Outcome Association with EA Burden excluding mortality: Subgroup analysis

Table 1. shows there was no significant difference in discharged mortality between patients with EAs and those without (OR 1.60 [0.75–3.39], p =0.25). However, almost all these patients had withdrawal of life sustaining therapies (87.5% (14/16) in patients without EAs, and 95% (19/20) in patients with EAs). We therefore did a subgroup analysis assessing the relation of EAs and discharge outcomes excluding mortality. For this subgroup analysis we dichotomized outcomes into good (mRS 0–3) vs. poor (mRS 4–5) outcomes. 91.5% (43/47) patients with EAs had poor outcomes compared with 75% (45/60) patients without EAs (OR: 3.58 [1.15–11.07], p= 0.04). After adjusting for covariates, presence of EAs continued to be significantly associated with poor outcome in this subgroup analysis (OR 6.35 [1.30–31.04] p=0.022). Increasing EA burden also continued to be significantly associated with worse outcomes (OR 1.96 [1.17–3.24] p= 0.01].

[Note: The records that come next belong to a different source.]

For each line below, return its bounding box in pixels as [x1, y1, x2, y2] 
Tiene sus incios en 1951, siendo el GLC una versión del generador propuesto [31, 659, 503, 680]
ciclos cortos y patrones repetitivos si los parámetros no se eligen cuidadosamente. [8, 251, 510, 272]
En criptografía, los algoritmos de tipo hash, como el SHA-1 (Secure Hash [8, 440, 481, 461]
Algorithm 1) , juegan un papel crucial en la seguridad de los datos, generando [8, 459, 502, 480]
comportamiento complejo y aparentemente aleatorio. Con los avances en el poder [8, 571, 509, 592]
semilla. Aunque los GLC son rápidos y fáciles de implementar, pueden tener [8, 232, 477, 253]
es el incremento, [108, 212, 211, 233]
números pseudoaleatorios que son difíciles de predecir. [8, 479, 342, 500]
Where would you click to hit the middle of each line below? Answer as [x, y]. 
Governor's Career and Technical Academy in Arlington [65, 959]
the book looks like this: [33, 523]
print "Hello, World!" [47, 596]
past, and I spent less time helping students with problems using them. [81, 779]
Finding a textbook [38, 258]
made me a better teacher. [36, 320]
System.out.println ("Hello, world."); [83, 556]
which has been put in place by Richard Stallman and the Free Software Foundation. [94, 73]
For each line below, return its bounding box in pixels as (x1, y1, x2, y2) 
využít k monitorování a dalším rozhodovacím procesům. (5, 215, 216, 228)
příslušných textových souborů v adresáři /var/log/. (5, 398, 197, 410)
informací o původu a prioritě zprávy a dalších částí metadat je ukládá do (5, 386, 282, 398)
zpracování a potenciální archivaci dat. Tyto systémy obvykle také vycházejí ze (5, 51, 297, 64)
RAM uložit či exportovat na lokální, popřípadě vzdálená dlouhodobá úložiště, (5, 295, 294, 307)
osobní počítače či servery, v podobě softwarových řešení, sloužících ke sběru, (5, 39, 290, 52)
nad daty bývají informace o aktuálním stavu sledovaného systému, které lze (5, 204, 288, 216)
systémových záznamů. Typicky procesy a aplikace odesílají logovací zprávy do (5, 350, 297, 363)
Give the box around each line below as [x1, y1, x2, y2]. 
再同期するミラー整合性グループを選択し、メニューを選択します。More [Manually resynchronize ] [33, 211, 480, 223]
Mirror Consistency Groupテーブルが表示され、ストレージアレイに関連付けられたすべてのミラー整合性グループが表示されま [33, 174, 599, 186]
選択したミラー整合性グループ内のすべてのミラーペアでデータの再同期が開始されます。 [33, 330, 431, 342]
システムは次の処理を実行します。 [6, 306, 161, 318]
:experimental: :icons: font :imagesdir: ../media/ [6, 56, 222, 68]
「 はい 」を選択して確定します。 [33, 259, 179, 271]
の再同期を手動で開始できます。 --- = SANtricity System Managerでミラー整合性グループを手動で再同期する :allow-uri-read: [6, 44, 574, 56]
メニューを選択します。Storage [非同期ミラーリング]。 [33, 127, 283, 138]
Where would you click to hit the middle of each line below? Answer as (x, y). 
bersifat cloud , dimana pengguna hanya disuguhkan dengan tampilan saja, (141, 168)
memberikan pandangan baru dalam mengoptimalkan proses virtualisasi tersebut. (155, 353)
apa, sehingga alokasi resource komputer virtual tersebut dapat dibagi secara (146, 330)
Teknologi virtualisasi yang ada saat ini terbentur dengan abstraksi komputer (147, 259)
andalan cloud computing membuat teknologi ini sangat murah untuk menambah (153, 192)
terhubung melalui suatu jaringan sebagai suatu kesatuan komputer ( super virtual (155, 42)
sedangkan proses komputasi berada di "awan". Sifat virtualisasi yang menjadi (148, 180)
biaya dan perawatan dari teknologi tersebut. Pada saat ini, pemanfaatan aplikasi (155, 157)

Outcome Association with EA maximum frequency and with EA burden*frequency

On univariate analysis, although patients with maximum EA frequency ≥ 1.5 Hz were more likely to have poor outcomes (93.9 % (46/49) vs. 83.0% (78/94) in patients with maximum frequency < 1.5 Hz), this association was not statistically significant (OR 3.15 [0.92–10.59] p=0.075) (Figure 1D). After adjusting for covariates, maximum frequency ≥ 1.5 Hz continued to have a non-significant association with poor outcomes (OR: 4.43 [.98–20.03] p=0.053]. Finally, we created a multivariate logistic regression to assess the combined effect of increasing EA burden and frequency ≥ 1.5 Hz (EA burden * frequency). After adjusting for covariates we found EA burden * frequency was significantly associated with worse outcomes (OR 1.64 [1.03–2.63] p=0.039].

Discussion

Our study demonstrates that EAs can be frequently seen in patients with severe AIS, particularly in patients with clinical seizures during admission and those with strokes that have temporal lobe involvement. In these patients, EAs are associated with an independent negative impact on discharge outcomes. Additionally, EAs exhibit a dose-dependent association with worse outcomes.

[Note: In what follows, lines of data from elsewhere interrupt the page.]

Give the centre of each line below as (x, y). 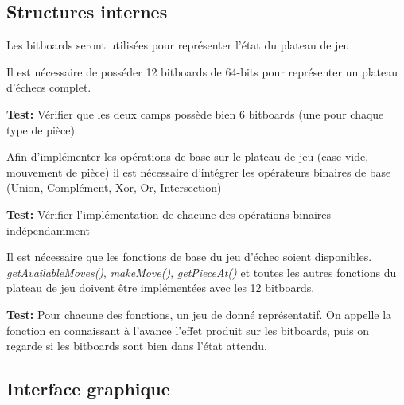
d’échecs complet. (49, 87)
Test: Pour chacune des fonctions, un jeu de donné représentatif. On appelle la (199, 314)
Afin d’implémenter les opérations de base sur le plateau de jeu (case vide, (188, 156)
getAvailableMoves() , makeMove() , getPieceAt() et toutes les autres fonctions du (202, 272)
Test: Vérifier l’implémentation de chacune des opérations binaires (169, 214)
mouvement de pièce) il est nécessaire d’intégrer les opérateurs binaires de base (199, 171)
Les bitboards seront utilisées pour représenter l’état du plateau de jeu (178, 45)
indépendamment (49, 230)
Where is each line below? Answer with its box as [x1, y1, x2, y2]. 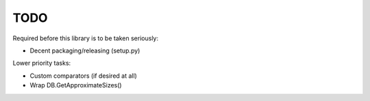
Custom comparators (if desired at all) [29, 72, 137, 80]
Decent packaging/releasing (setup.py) [29, 46, 140, 55]
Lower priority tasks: [12, 59, 71, 68]
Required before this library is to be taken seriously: [12, 34, 159, 42]
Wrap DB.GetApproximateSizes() [29, 81, 123, 89]
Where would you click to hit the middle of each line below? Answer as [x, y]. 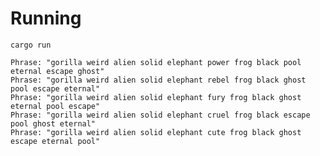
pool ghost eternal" [53, 123]
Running [46, 18]
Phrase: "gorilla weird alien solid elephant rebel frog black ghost [158, 80]
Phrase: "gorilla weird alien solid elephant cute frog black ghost [156, 132]
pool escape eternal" [55, 88]
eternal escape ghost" [57, 71]
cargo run [31, 45]
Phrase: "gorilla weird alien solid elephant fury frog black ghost [156, 97]
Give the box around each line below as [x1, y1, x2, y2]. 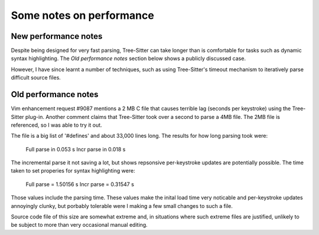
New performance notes [11, 31, 103, 41]
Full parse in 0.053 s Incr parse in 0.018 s [25, 145, 126, 153]
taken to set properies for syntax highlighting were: [11, 167, 135, 174]
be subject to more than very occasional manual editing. [11, 221, 148, 229]
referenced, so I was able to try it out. [11, 121, 103, 128]
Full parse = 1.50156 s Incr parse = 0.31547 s [25, 180, 134, 188]
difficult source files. [11, 74, 61, 81]
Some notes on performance [11, 9, 155, 22]
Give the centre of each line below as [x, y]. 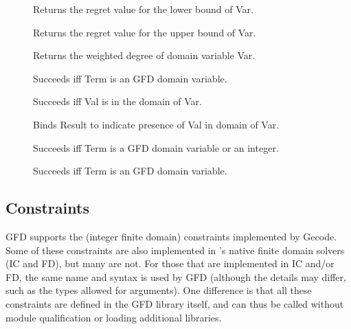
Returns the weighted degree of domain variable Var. [144, 55]
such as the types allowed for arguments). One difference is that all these [159, 290]
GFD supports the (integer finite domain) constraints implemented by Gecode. [171, 236]
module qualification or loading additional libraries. [114, 317]
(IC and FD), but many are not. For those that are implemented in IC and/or [170, 263]
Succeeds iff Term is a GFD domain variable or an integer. [156, 147]
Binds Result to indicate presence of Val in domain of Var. [156, 124]
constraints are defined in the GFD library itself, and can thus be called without [175, 303]
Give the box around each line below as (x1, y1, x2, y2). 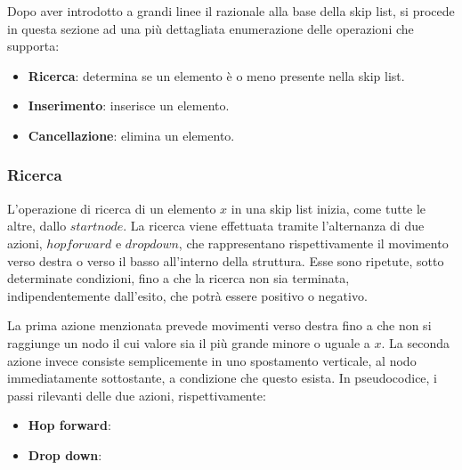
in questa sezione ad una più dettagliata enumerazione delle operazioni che (7, 19, 414, 37)
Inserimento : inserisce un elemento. (28, 96, 230, 115)
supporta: (7, 36, 60, 55)
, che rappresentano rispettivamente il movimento (178, 233, 449, 252)
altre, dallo (7, 216, 67, 235)
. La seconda (381, 333, 450, 352)
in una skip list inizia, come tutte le (231, 199, 426, 217)
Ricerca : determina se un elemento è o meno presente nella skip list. (28, 66, 405, 85)
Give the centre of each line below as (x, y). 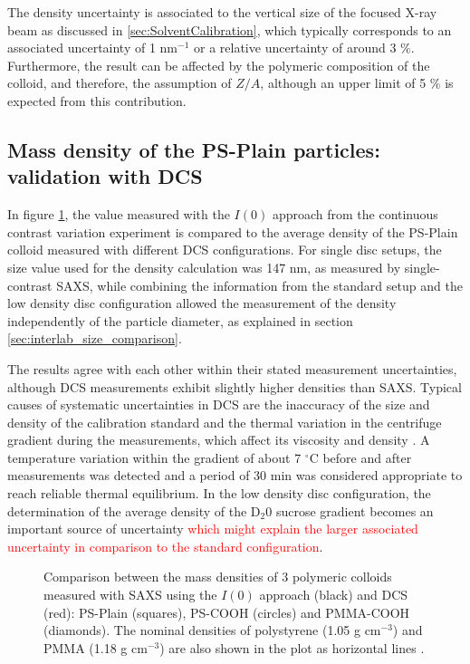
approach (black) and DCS (334, 595)
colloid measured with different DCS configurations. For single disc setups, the (225, 250)
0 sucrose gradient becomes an (350, 510)
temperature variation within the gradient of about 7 (154, 457)
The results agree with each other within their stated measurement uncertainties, (232, 368)
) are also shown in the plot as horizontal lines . (292, 647)
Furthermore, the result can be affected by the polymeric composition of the (219, 65)
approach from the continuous (355, 214)
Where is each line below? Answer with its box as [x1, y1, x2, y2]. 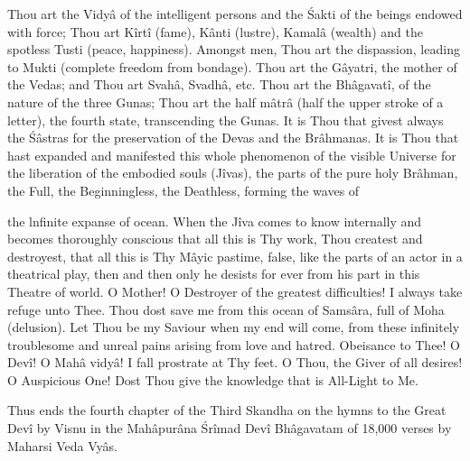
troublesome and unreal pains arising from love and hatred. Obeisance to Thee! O [7, 335, 461, 354]
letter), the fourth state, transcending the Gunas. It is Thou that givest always [7, 110, 444, 129]
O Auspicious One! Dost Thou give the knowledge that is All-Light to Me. [7, 370, 418, 389]
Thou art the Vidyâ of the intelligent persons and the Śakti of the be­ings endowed [7, 5, 463, 23]
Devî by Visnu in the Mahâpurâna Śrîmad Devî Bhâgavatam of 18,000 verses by [7, 419, 452, 438]
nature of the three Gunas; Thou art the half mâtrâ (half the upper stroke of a [7, 92, 444, 111]
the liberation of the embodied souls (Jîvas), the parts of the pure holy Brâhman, [7, 163, 458, 182]
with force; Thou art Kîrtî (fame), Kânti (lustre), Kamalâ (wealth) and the [7, 22, 423, 41]

We found a higher overall prevalence of EAs including both seizures and other periodic and rhythmic patterns (46.9%) in our patient cohort compared to prior studies that have reported a 3–17% rate of electrographic seizures and other inter-ictal activity in patients with ischemic stroke (8, 2730). This may be explained by the high overall NIHSS and predominantly cortical strokes in our patient cohort, both of which have both been shown to be associated with a higher risk of seizures (29,30). A higher frequency of continuous EEG utilization (as opposed to short-duration “routine” EEGs) may also explain the higher prevalence of seizures in our study. Finally, we used standardized ACNS terminology and a strict definition of electrographic seizures, compared to prior studies that used variable definitions of seizures and other periodic and rhythmic patterns.

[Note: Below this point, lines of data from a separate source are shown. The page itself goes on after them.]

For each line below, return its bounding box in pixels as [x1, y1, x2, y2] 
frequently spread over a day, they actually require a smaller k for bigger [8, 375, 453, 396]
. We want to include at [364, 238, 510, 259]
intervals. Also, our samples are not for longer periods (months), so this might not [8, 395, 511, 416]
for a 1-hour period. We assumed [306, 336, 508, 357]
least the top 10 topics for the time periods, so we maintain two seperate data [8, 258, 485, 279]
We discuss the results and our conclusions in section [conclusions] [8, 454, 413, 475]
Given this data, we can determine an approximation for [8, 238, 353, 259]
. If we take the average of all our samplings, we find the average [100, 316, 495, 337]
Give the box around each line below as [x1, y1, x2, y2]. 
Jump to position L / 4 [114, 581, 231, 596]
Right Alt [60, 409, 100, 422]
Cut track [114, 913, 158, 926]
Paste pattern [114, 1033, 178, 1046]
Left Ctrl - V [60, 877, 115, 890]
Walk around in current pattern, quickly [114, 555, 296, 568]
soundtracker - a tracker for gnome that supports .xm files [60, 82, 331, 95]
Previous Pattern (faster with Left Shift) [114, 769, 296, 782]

Within our cohort, clinical seizures during hospitalization were strongly associated with a risk of EAs (OR: 3.89 [1.61–9.32] p = 0.003). The association of clinical seizures with electrographic seizures is consistent with prior studies (7). In addition, temporal lobe involvement of strokes was seen more commonly in patients with EAs (OR: 2.10 [1.07–4.14] = 0.04). This is may be explained by the epileptogenicity of the temporal lobe and hippocampal involvement (31). Within our patient cohort there was no significant difference in stroke etiology, and severity, although these have previously been described as risk factors for seizures (8,29,30). This likely results from our patients being sicker, with higher stroke scales and the majority of strokes being cortical.

We found an independent association between EAs and worse outcomes. In addition, we found that increasing EA burden in patients with AIS is associated with worse outcomes. Seizure and EA burden has similarly been associated with worse outcomes in patients with aneurysmal subarachnoid hemorrhage, and critically ill pediatric patients (10,12). In the Columbia Subarachnoid Hemorrhage Outcomes Project (SHOP), each increasing hour of seizures was associated with worse functional and cognitive outcomes at 3 months (10). We recently showed that increasing EA burden (including both seizures and periodic and rhythmic patterns) is associated with worse 3-month functional outcome in patients with aneurysmal subarachnoid hemorrhage (11). In a study of critically ill pediatric patients, a seizure burden threshold of 20% per hour (12 min) was associated with neurologic decline (12).

Interestingly, we did not find a significant association between higher EA frequency and discharge outcomes. However, we did find that the EA burden construct combing burden with frequency (EA burden * frequency) was significantly associated with worse outcomes. We have several potential explanations for these findings: 1) The main driver for association with poor outcomes is the EA burden, 2) Frequency alone may not have an association with outcomes, but higher frequencies may enhance the magnetite of association that EA burden has on outcomes, 3) Our study may be underpowered to assess impact of frequency and a larger study with more detailed frequency analysis beyond our binary categorization is warranted to better understand the association of EA frequency and its interaction with burden and outcomes.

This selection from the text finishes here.